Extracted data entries
········
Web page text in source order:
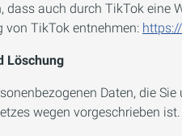
dass auch durch TikTok eine
von TikTok entnehmen:
Löschung
Daten, die
wegen vorgeschrieben
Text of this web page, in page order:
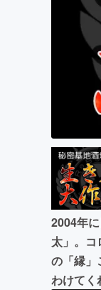
2004年
太」。
の「縁」
わけてく
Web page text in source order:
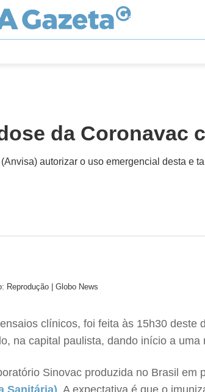
da Coronavac
autorizar o uso emergencial desta e
Reprodução | Globo News
clínicos, foi feita às 15h30 deste
na capital paulista, dando início a
Sinovac produzida no Brasil em
Sanitária). A expectativa é que o
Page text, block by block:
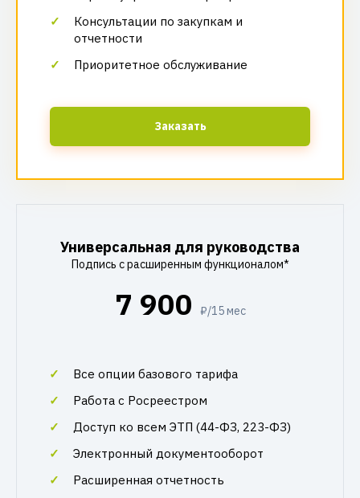
Консультации по закупкам и
отчетности
Приоритетное обслуживание
Заказать
Универсальная для руководства
Подпись с расширенным функционалом*
7 900 ₽/15 мес
Все опции базового тарифа
Работа с Росреестром
Доступ ко всем ЭТП (44-ФЗ, 223-ФЗ)
Электронный документооборот
Расширенная отчетность
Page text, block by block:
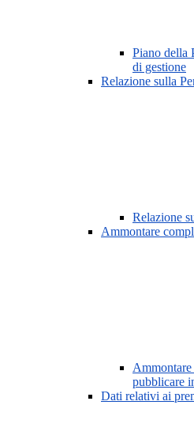
Piano della
di gestione
Relazione sulla
Relazione
Ammontare
pubblicare
Dati relativi ai
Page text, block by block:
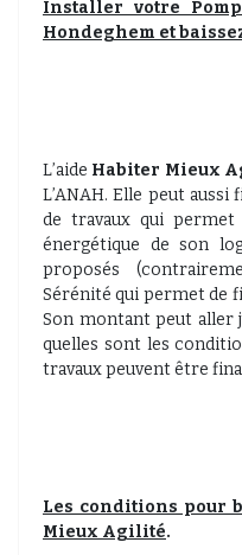
Installer votre
Hondeghem et
L’aide Habiter Mieux
L’ANAH. Elle peut
de travaux qui
énergétique de son
proposés
Sérénité qui permet de
Son montant peut aller
quelles sont les
travaux peuvent être
Les conditions pour
Mieux Agilité.
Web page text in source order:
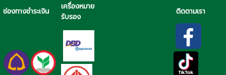
ช่องทางชำระเงิน
เครื่องหมาย
รับรอง
ติดตามเรา
········
Retype all entries exactly; omit pictures.

Web page text in source order:
dass auch durch TikTok eine
von TikTok entnehmen:
Löschung
Daten, die
wegen vorgeschrieben
Text of this web page, in page order:
2004年
太」。
の「縁」
わけてく
Web page text in source order:
da Coronavac
autorizar o uso emergencial desta e
Reprodução | Globo News
clínicos, foi feita às 15h30 deste
na capital paulista, dando início a
Sinovac produzida no Brasil em
Sanitária). A expectativa é que o
Page text, block by block:
Консультации по закупкам и
отчетности
Приоритетное обслуживание
Заказать
Универсальная для руководства
Подпись с расширенным функционалом*
7 900 ₽/15 мес
Все опции базового тарифа
Работа с Росреестром
Доступ ко всем ЭТП (44-ФЗ, 223-ФЗ)
Электронный документооборот
Расширенная отчетность
Page text, block by block:
Piano della
di gestione
Relazione sulla
Relazione
Ammontare
pubblicare
Dati relativi ai
Page text, block by block:
Installer votre
Hondeghem et
L’aide Habiter Mieux
L’ANAH. Elle peut
de travaux qui
énergétique de son
proposés
Sérénité qui permet de
Son montant peut aller
quelles sont les
travaux peuvent être
Les conditions pour
Mieux Agilité.
Web page text in source order:
ช่องทางชำระเงิน
เครื่องหมาย
รับรอง
ติดตามเรา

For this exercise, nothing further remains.